With a view toward disclosure, please tell us whether your sponsor is, is controlled by, or has substantial ties with a non-U.S. person. If so, also include risk factor disclosure that addresses how this fact could impact your ability to complete your initial business combination. For instance, discuss the risk to investors that you may not be able to complete an initial business combination with a U.S. target company should the transaction be subject to review by a U.S. government entity, such as the Committee on Foreign Investment in the United States (CFIUS), or ultimately prohibited. Disclose that as a result, the pool of potential targets with which you could complete an initial business combination may be limited. Further, disclose that the time necessary for government review of the transaction or a decision to prohibit the transaction could prevent you from completing an initial business combination and require you to liquidate. Disclose the consequences of liquidation to investors, such as the losses of the investment opportunity in a target company, any price appreciation in the combined company, and the warrants, which would expire worthless.

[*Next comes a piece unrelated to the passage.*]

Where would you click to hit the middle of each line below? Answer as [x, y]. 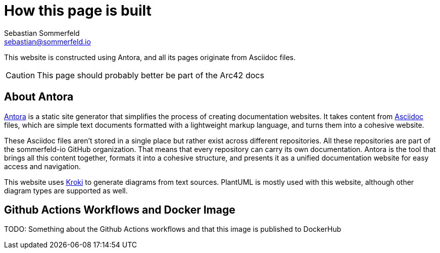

The Company hereby confirms that our sponsor, American Opportunity Ventures LLC, is not itself, nor is it controlled by or have substantial ties with a non-US person. Based on the telephone conversation between the staff and our counsel, we understand that no revisions need to be made to the Proxy Statement in response to this comment.

Please do not hesitate to contact me at (317) 855-9926 with any further questions. We must mail the Proxy Statement by September 12, 2022 to comply with our notice requirements but we understand we must receive a clearance letter before mailing.

Sincerely,

/s/ Mark C. Jensen

Mark C. Jensen

Chief Executive Officer.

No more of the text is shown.